Una borrachera nunca es solo eso, siempre es un convivio amistoso, familiar o romántico, una fiesta líquida.
Así que es entendible que, en un mundo de tanta represión, muchos opten por buscar libertad al otro lado de la cruda realidad, en una más relajada, de amigos y amantes, de paz, al menos, hasta que se demuestra lo contrario.
Las campañas antialcohol y antitabaco nunca le van a ganar a las publicitarias que promocionan los diabólicos productos, y menos, con esas soluciones chafas en las que se pretende castigar a los que solo quieren tener un poco de decisión para echarle al cuerpo humo, alcohol o manteca, por encima de todas las demás decisiones que no tienen.
Castigar a los borrachitos con multas o impuestos extra en las bebidas, ha servido para reducir el consumo tanto como castigar a los panzoncitos subiendo el precio de las tortas.
En una de esas, los viciosos no dejan de lado su espíritu competitivo tal como los adictos al deporte, que tal que para ellos un obstáculo es más bien un incentivo.
Los presumibles dueños del bien adoptan al conductismo, aplican estímulos y castigos para intentar corregir conductas al servicio de quién, ¿la moral? ¿Las buenas costumbres? ¿El capital? ¿Diosito?
Lo malo de muchos viciosos es que se metan con los demás, evitando eso, ¿hasta dónde cada quien puede elegir los suyos? Qué tal que el respeto a los vicios ajenos fuera la paz.

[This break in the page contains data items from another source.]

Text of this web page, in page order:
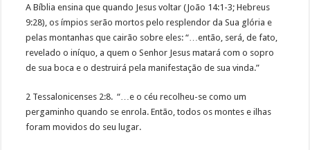
A Bíblia ensina que quando Jesus voltar (João 14:1-3; Hebreus
9:28), os ímpios serão mortos pelo resplendor da Sua glória e
pelas montanhas que cairão sobre eles: “…então, será, de fato,
revelado o iníquo, a quem o Senhor Jesus matará com o sopro
de sua boca e o destruirá pela manifestação de sua vinda.”
2 Tessalonicenses 2:8. “…e o céu recolheu-se como um
pergaminho quando se enrola. Então, todos os montes e ilhas
foram movidos do seu lugar.
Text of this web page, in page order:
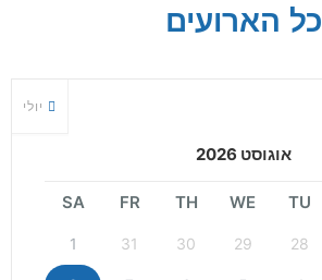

Pero no, ahí andan los moralmente superiores prohibiendo, queriendo convencer a los pobres lonjuditos, briagos o chacuacos que dejen de hacer lo que hacen porque ese camino no es el indicado, no como el que ellos aprendieron que es. Como si en eso de estar vivo las instrucciones fueran tan claras.
Como si cada quien no tuviera derecho a tomar, adecuadamente, sus propias malas decisiones. Los vicios que se adopten se harán dependiendo del catálogo de elecciones disponible, llámese tabaco, alcohol o mínimo, suponer que se vive mejor sin vicios.